--- SUPPLIED INFORMATION ---
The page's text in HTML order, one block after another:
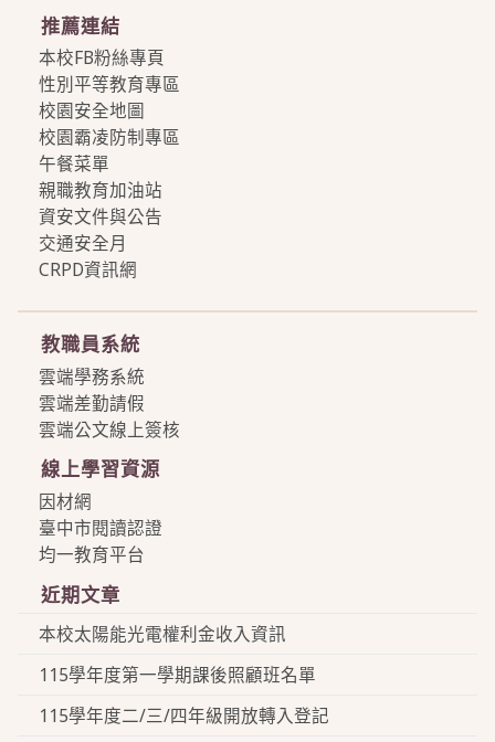
推薦連結
本校FB粉絲專頁
性別平等教育專區
校園安全地圖
校園霸凌防制專區
午餐菜單
親職教育加油站
資安文件與公告
交通安全月
CRPD資訊網
教職員系統
雲端學務系統
雲端差勤請假
雲端公文線上簽核
線上學習資源
因材網
臺中市閱讀認證
均一教育平台
近期文章
本校太陽能光電權利金收入資訊
115學年度第一學期課後照顧班名單
115學年度二/三/四年級開放轉入登記
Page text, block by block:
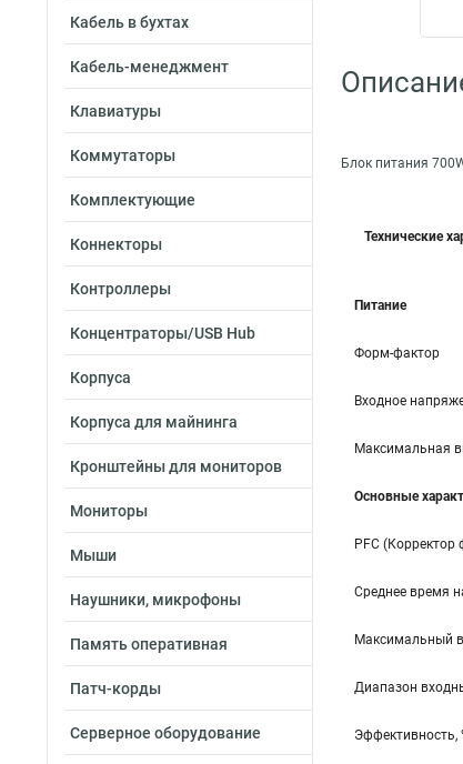
Кабель в бухтах
Кабель-менеджмент
Клавиатуры
Коммутаторы
Комплектующие
Коннекторы
Контроллеры
Концентраторы/USB Hub
Корпуса
Корпуса для майнинга
Кронштейны для мониторов
Мониторы
Мыши
Наушники, микрофоны
Память оперативная
Патч-корды
Серверное оборудование
Блок питания
Технические
Питание
Форм-фактор
Входное
Максимальная
Основные
PFC
Среднее время
Максимальный
Диапазон
Эффективность,
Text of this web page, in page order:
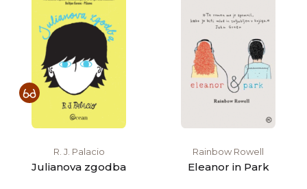
R. J. Palacio
Julianova zgodba
Rainbow Rowell
Eleanor in Park
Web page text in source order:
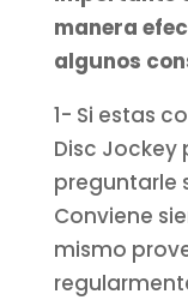
manera
algunos
1- Si estas
Disc Jockey
preguntarle
Conviene
mismo
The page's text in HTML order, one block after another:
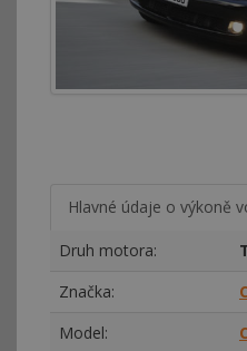
Hlavné údaje o výkoně
Druh motora:
Značka:
Model:
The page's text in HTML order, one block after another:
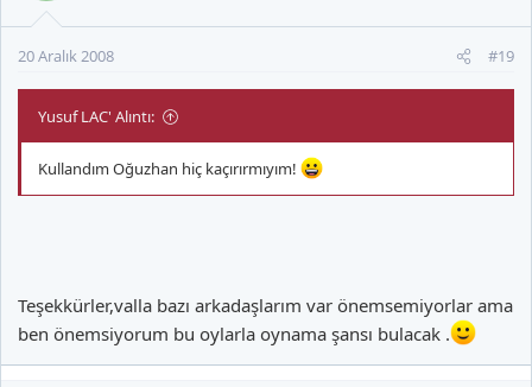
---
> _WHAT THE EXERCISE ASKS_: Every line of the material must be returned verbatim, and pictures must be left behind.

> _RESULT_:
The page's text in HTML order, one block after another:
推薦連結
本校FB粉絲專頁
性別平等教育專區
校園安全地圖
校園霸凌防制專區
午餐菜單
親職教育加油站
資安文件與公告
交通安全月
CRPD資訊網
教職員系統
雲端學務系統
雲端差勤請假
雲端公文線上簽核
線上學習資源
因材網
臺中市閱讀認證
均一教育平台
近期文章
本校太陽能光電權利金收入資訊
115學年度第一學期課後照顧班名單
115學年度二/三/四年級開放轉入登記
Page text, block by block:
Кабель в бухтах
Кабель-менеджмент
Клавиатуры
Коммутаторы
Комплектующие
Коннекторы
Контроллеры
Концентраторы/USB Hub
Корпуса
Корпуса для майнинга
Кронштейны для мониторов
Мониторы
Мыши
Наушники, микрофоны
Память оперативная
Патч-корды
Серверное оборудование
Блок питания
Технические
Питание
Форм-фактор
Входное
Максимальная
Основные
PFC
Среднее время
Максимальный
Диапазон
Эффективность,
Text of this web page, in page order:
R. J. Palacio
Julianova zgodba
Rainbow Rowell
Eleanor in Park
Web page text in source order:
manera
algunos
1- Si estas
Disc Jockey
preguntarle
Conviene
mismo
The page's text in HTML order, one block after another:
Hlavné údaje o výkoně
Druh motora:
Značka:
Model:
The page's text in HTML order, one block after another:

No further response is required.